[Data entries]
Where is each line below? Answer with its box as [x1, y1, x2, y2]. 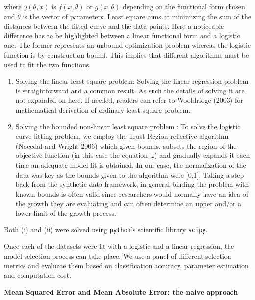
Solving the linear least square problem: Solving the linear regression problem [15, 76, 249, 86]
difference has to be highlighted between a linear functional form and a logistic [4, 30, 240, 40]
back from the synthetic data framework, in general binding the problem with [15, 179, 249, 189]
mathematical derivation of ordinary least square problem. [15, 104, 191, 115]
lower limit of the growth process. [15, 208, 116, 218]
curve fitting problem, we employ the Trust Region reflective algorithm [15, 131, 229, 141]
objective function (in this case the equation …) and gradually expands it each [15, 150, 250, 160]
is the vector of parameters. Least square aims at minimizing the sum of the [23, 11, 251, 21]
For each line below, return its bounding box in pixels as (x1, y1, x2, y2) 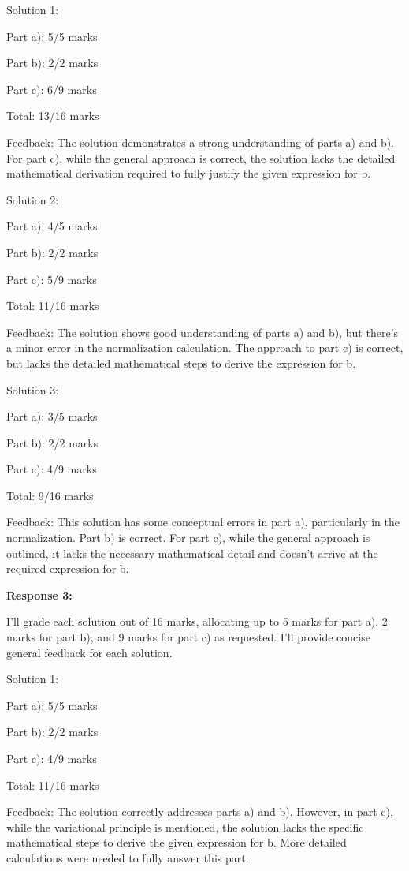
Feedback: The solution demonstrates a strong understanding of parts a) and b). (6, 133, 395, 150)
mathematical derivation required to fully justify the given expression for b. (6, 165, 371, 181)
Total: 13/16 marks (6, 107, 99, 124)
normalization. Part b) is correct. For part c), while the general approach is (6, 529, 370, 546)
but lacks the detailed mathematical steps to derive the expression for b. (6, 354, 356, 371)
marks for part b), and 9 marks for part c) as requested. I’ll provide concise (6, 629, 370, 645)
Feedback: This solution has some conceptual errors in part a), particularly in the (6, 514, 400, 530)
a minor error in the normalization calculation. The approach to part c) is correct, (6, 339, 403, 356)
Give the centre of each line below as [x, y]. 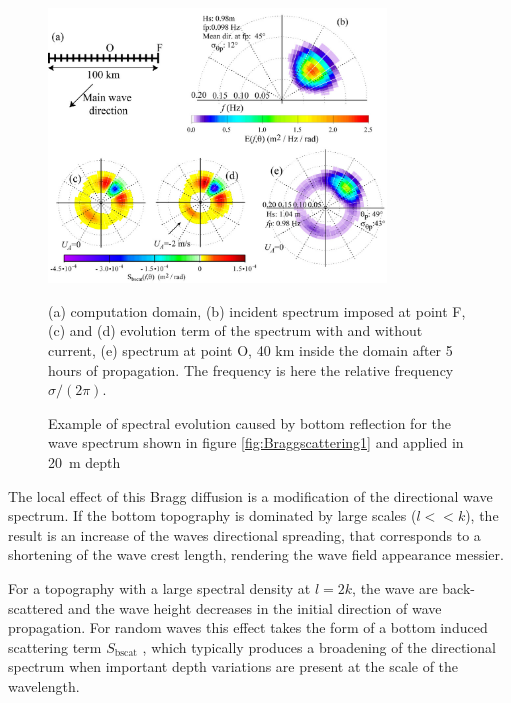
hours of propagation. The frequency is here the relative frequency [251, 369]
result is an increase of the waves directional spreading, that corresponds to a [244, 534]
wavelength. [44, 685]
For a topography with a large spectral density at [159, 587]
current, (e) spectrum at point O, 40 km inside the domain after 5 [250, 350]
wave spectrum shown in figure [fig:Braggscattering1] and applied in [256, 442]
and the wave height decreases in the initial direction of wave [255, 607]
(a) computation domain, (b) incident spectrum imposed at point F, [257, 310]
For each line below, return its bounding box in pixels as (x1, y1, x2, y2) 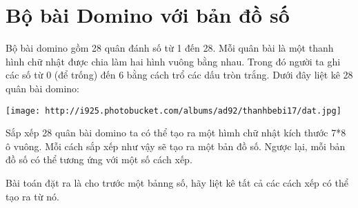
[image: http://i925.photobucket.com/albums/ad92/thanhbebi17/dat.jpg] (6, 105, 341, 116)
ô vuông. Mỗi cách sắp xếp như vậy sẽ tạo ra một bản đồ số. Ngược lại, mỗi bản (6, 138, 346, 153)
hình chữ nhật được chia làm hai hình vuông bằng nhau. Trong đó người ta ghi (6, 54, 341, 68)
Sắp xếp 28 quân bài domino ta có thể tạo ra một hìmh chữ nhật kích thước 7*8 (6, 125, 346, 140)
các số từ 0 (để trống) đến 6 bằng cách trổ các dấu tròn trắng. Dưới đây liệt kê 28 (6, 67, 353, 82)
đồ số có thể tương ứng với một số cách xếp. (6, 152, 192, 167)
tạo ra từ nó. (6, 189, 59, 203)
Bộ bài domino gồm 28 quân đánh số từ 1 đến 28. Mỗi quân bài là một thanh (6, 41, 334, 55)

--- YOUR TASK ---
Please report every line of the records above that contains the word "spectrum".

--- RESPONSE TO THIS TASK ---
current, (e) spectrum at point O, 40 km inside the domain after 5 [250, 350]
wave spectrum shown in figure [fig:Braggscattering1] and applied in [256, 442]
(a) computation domain, (b) incident spectrum imposed at point F, [257, 310]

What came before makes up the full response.